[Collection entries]
-.-.-

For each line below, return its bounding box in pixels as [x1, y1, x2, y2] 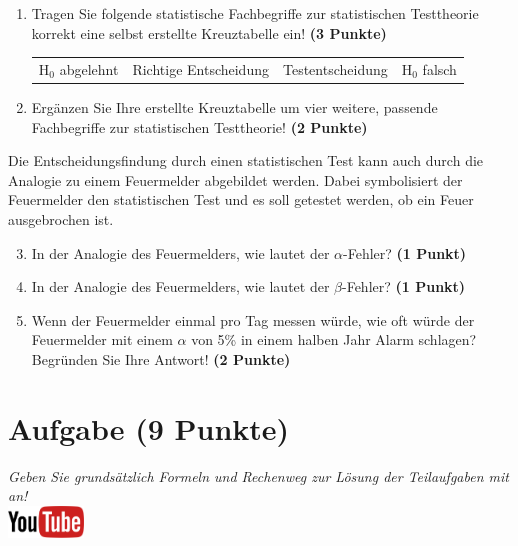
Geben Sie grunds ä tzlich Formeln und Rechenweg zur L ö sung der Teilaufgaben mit [8, 465, 509, 486]
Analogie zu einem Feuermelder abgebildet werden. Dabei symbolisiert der [8, 169, 463, 190]
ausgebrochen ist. [8, 209, 114, 229]
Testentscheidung [282, 58, 388, 79]
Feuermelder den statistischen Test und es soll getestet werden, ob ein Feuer [8, 189, 474, 210]
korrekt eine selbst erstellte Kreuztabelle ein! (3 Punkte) [31, 22, 387, 43]
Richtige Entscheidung [132, 58, 269, 79]
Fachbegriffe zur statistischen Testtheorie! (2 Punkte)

-.-.-

WHAT NEEDS TO BE DONE
Please retype the data exactly as it appears, but without any of its pictures.

OUTPUT FOR THIS EXERCISE
For each line below, return its bounding box in pixels as [x1, y1, x2, y2] 
Geben Sie grunds ä tzlich Formeln und Rechenweg zur L ö sung der Teilaufgaben mit [8, 465, 509, 486]
Analogie zu einem Feuermelder abgebildet werden. Dabei symbolisiert der [8, 169, 463, 190]
ausgebrochen ist. [8, 209, 114, 229]
Testentscheidung [282, 58, 388, 79]
Feuermelder den statistischen Test und es soll getestet werden, ob ein Feuer [8, 189, 474, 210]
korrekt eine selbst erstellte Kreuztabelle ein! (3 Punkte) [31, 22, 387, 43]
Richtige Entscheidung [132, 58, 269, 79]
Fachbegriffe zur statistischen Testtheorie! (2 Punkte)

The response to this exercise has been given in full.